Nonetheless, plaintiff relies on Restatement (Second) Contracts § 90, comment c (1979), which says:
"If a promise is made to one party for the benefit of another, it is often foreseeable that the beneficiary will rely on the promise. Enforcement of the promise in such cases rests on the same basis and depends on the same factors as in cases of reliance by the promisee. Justifiable reliance by third persons who are not beneficiaries is less likely, but may sometimes reinforce the claim of the promisee or beneficiary."
Thus, the predicates to plaintiff's claim are that there exists a contractual relationship between the county and defendant for plaintiff's benefit, and that it was foreseeable that plaintiff would rely on that agreement. Even if plaintiff was an intended beneficiary of the alleged agreement between defendant and the county, we find no evidence in the record to suggest that defendant should have foreseen that plaintiff would not create reserves in reliance on defendant's promise to the county. See Bixler v. First National Bank, 49 Or.App. 195, 200, 619 P.2d 895 (1980). We conclude that the trial court did not err in granting summary judgment on the sixth claim for relief.
In the light of our disposition of these assignments, plaintiff's other assignments of error and arguments do not require discussion.
*1068 Judgment on claim for breach of lease reversed and remanded; otherwise affirmed.
NOTES
[1] Under ORCP 67B, all claims against BCT Partnership have been dismissed, and it is not a party to this appeal. Also, under ORCP 67B, plaintiff's first, third, fifth and sixth claims were dismissed with prejudice. Plaintiff appeals from the judgment on those claims.
[2] ORCP 47E provides, in part:
"If a party, in opposing a motion for summary judgment, is required to provide the opinion of an expert to establish a genuine issue of material fact, an affidavit of the party's attorney stating that an unnamed qualified expert has been retained who is available and willing to testify to admissible facts or opinions creating a question of fact, will be deemed sufficient to controvert the allegations of the moving party and an adequate basis for the court to deny the motion. The affidavit shall be made in good faith based on admissible facts or opinions obtained from a qualified expert who has actually been retained by the attorney who is available and willing to testify and who has actually rendered an opinion or provided facts which, if revealed by affidavit, would be a sufficient basis for denying the motion for summary judgment."

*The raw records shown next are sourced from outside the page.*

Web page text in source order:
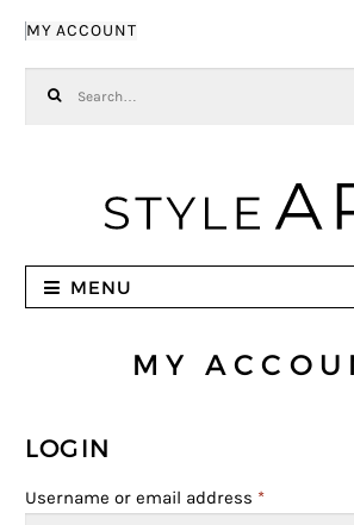
MY ACCOUNT
MENU
MY
LOGIN
Username or email address *
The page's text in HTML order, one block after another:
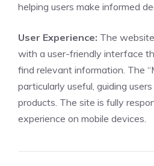
helping users make informed
User Experience: The
with a user-friendly interface
find relevant information. The
particularly useful, guiding
products. The site is fully
experience on mobile devices.
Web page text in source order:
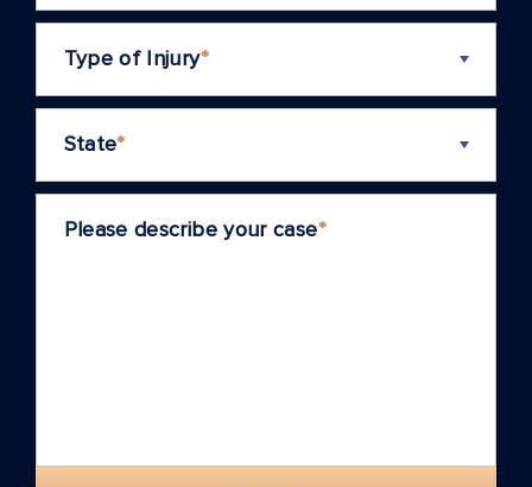
Type of Injury*
State*
Please describe your case*
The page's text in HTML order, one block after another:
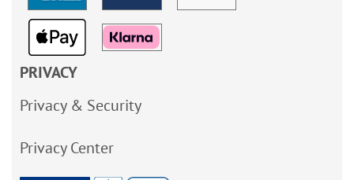
PRIVACY
Privacy & Security
Privacy Center
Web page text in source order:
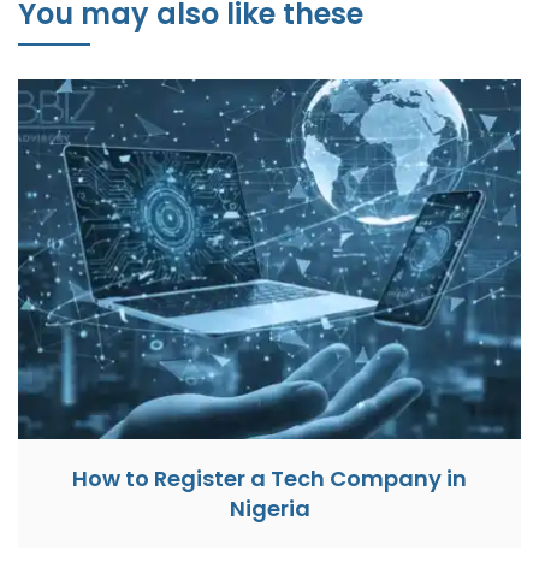
You may also like these
How to Register a Tech Company in
Nigeria
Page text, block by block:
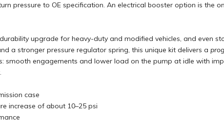
pressure to OE specification. An electrical booster option is the
upgrade for heavy-duty and modified vehicles, and even
a stronger pressure regulator spring, this unique kit delivers a
smooth engagements and lower load on the pump at idle with
case
increase of about 10–25 psi
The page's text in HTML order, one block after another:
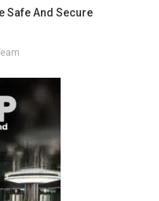
Safe And Secure
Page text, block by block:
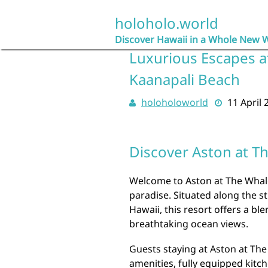
holoholo.world
Discover Hawaii in a Whole New
Luxurious Escapes
Kaanapali Beach
holoholoworld 11 April
Discover Aston at
Welcome to Aston at The
paradise. Situated along the
Hawaii, this resort offers a
breathtaking ocean views.
Guests staying at Aston at
amenities, fully equipped
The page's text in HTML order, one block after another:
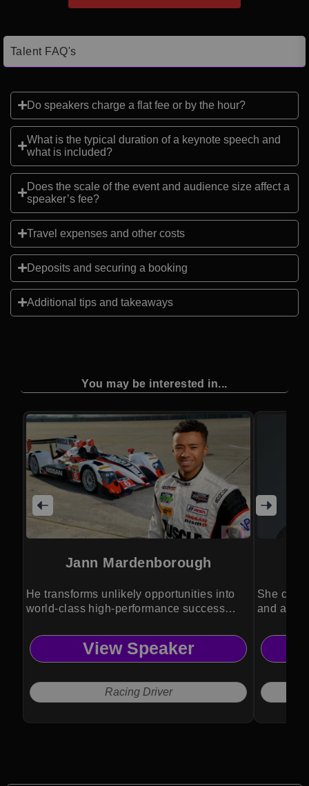
Talent FAQ's
Do speakers charge a flat fee or by the hour?
What is the typical duration of a keynote speech and
what is included?
Does the scale of the event and audience size affect a
speaker’s fee?
Travel expenses and other costs
Deposits and securing a booking
Additional tips and takeaways
You may be interested in...
Jann Mardenborough
He transforms unlikely opportunities into
world-class high-performance success
View Speaker
Racing Driver
She
and
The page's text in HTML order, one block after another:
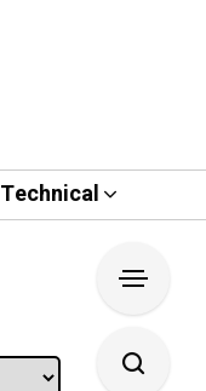
Technical
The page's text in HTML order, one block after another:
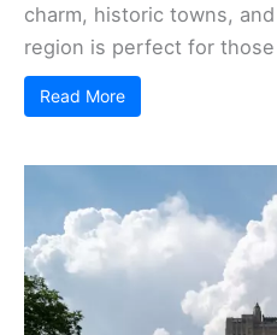
charm, historic towns,
region is perfect for
Read More

Defendant does not challenge the sufficiency of plaintiff's counsel's affidavit.
[3] Plaintiff's estoppel theory also fails, because equitable estoppel protects only those who materially change their position in reliance upon another's acts or representations. Bash v. FirGrove Cemeteries, Co., 282 Or. 677, 687, 581 P.2d 75 (1978). Plaintiff already was legally obligated to consent to defendant's property tax appeal. The parties' lease provides, in part:
"6. [Defendant], in addition to the net monthly basic rent provided for herein, shall pay all ad valorem real estate taxes and assessments upon the demised premises which are levied after the commencement of the primary term of this Lease and during the primary term of this Lease or any extension thereof. * * * [Defendant] may contest in good faith all such taxes and assessments against said demised premises as [defendant] reasonably may deem unlawful, and for such purpose [defendant] may, at [defendant's] own expense, prosecute such appeals, suits, actions or other proceedings in [defendant's] own name or in the name of [plaintiff], or both, as [defendant] may deem appropriate * * *. [Plaintiff] shall, upon request of [defendant], cooperate with [defendant] with respect to making, filing and prosecuting any such appeals, suits, actions or other proceedings and, if required to make the same effective, join therein."
Plaintiff's joining in the tax appeal, which it was legally obligated to do under the terms of the lease, does not constitute a material change of position in reliance on defendant's representations.